Cows are turned out in mid-March and youngstock continue grazing through to November. With the decision to sell heifers at 18 months – eliminating the need to house them for a second winter – and tighter calving, Mr Sheridan has reduced silage require-ment to one 8ha (20 acre) cut.

Weaned calves graze silage ground in early spring allowing fresh regrowth to be taken as first cut silage. Calves then have priority ahead of heavier stores and cows with calves at foot to paddocks and silage aftermath. "Calves and stores make more use of fresh regrowth to increase weight while cows can manage on tighter swards," says Mr Sheridan

Calves will graze swards down to 4.5cm (1.8in). Stores and then cows clear pasture down to 1.5cm (0.6in) in a leader/follower system. "Theres no wastage – believe me, we get down to a low sward height," says Mr Sheridan.

Fertiliser use adheres to limits imposed under the Rural Environmental Protection Scheme (REPS) which Mr Sheridan has joined. The scheme pays £50/acre (£125/ha) on an area up to 40ha (100 acres) and provides £5000 a year guaranteed income in return for a management agreement.

Grazing and silage ground receives 185kg/ha N (148 units/acre) as an early dressing in February. In mid-summer silage aftermath gets an extra 300kg/ha (240 units/ acre) while grazing ground is given 125kg/ha (100 units/acre). Slurry is also applied from mid-February and after silage has been taken.

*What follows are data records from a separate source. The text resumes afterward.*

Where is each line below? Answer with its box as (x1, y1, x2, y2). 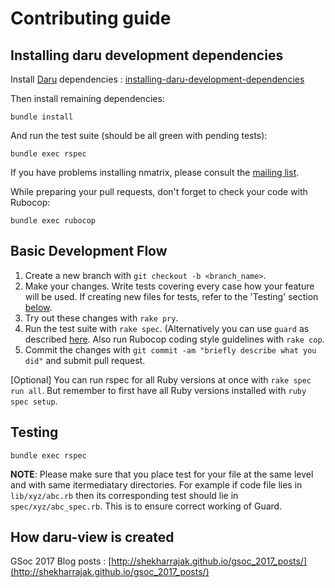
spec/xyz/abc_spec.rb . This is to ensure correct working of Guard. (10, 500, 283, 512)
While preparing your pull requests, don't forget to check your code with (10, 186, 308, 197)
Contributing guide (10, 7, 172, 30)
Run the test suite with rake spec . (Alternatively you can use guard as (24, 322, 310, 334)
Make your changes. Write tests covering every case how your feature (24, 280, 315, 292)
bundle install (10, 112, 74, 122)
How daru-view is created (10, 529, 175, 546)
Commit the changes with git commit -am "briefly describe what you (24, 343, 317, 356)
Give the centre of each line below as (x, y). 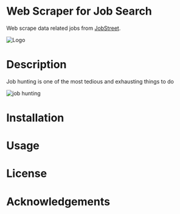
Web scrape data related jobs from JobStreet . (64, 28)
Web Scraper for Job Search (79, 11)
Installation (35, 118)
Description (36, 65)
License (27, 173)
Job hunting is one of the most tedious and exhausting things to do (90, 81)
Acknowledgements (58, 202)
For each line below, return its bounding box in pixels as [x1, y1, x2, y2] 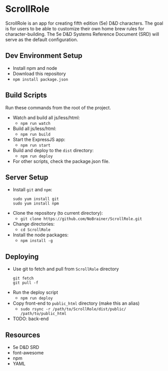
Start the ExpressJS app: [12, 136, 66, 142]
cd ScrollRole [20, 227, 51, 233]
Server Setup [5, 173, 49, 181]
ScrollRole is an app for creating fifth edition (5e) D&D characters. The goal [5, 20, 163, 26]
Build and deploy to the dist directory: [12, 147, 94, 153]
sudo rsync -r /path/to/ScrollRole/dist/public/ [20, 307, 127, 312]
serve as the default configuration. [5, 36, 78, 43]
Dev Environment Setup [5, 51, 83, 60]
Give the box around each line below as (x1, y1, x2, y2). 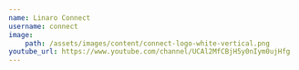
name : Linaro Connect (8, 13, 91, 23)
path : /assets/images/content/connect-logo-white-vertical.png (25, 38, 271, 48)
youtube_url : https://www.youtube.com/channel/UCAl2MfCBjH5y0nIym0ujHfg (8, 47, 291, 56)
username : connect (8, 22, 78, 31)
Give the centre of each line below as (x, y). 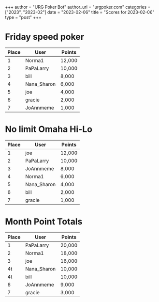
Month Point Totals (44, 222)
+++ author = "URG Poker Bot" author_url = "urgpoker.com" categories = (78, 7)
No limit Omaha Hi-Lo (49, 129)
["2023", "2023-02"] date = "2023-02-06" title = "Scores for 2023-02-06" (80, 12)
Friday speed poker (45, 37)
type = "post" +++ (23, 17)

However, REPS provides a restriction on some proposed improvements to grassland. Mr Sheridan hopes to reseed a field, but producers and consultants attending a recent farm walk agreed limits on nitrogen use restrict potential of a new ley.

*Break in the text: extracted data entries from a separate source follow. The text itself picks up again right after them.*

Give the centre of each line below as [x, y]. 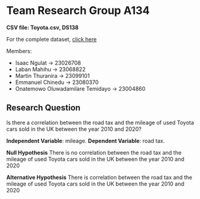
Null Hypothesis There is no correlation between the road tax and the [94, 152]
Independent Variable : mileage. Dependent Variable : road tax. [86, 141]
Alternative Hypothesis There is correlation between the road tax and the [99, 177]
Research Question [44, 108]
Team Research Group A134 [78, 11]
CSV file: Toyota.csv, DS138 [43, 27]
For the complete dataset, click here [52, 39]
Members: [19, 51]
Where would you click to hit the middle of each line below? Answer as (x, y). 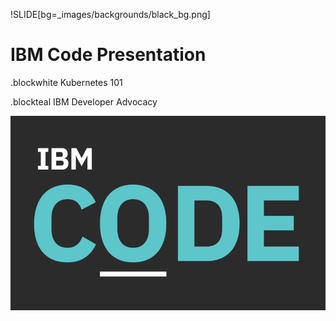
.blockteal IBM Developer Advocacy (84, 101)
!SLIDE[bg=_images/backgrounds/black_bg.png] (110, 14)
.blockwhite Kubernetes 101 (66, 82)
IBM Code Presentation (108, 55)
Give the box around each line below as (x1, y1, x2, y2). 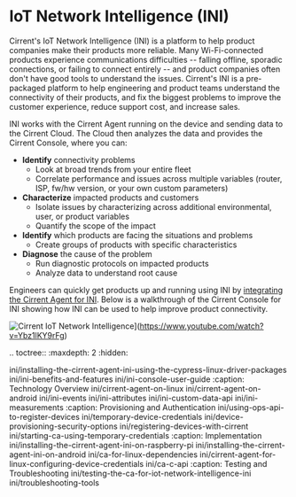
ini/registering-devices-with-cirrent (119, 421, 249, 431)
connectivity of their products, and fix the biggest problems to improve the (9, 91, 282, 103)
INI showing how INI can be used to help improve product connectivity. (9, 303, 269, 314)
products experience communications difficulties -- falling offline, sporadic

"Ive looked at using clover, but on such a small area – and with the cost of clover-safe sprays – its not going to be worthwhile."

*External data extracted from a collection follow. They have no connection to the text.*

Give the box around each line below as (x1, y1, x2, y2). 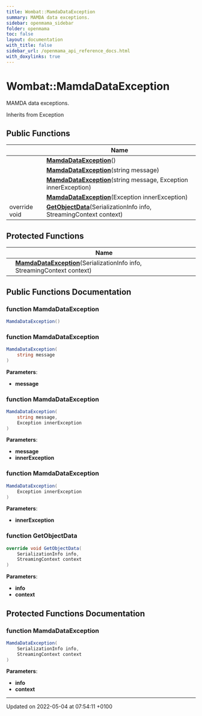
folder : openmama (6, 25, 50, 32)
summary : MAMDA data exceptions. (6, 14, 90, 20)
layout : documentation (6, 37, 63, 43)
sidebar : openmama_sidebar (6, 20, 74, 26)
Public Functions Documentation (6, 287, 132, 297)
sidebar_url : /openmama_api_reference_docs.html (6, 48, 130, 54)
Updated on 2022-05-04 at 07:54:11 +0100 (6, 703, 113, 710)
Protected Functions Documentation (6, 608, 145, 619)

Instead Mr Sheridan is now hoping to improve quality of suckler cows, most of which are Hereford x Friesian to boost income. Breeding should improve quality and potential of calves, although liveweight gain and cost of production are already remarkably good, says his Teasgasc consultant John Victory.

Daily liveweight gain to weaning for Mr Sheridans herd is 0.92kg/head/day compared with 1.12kg/day for other Teasgasc monitored herds, however, creep grazing of calves from mid-August boosts liveweight gain to compensate, says Mr Victory.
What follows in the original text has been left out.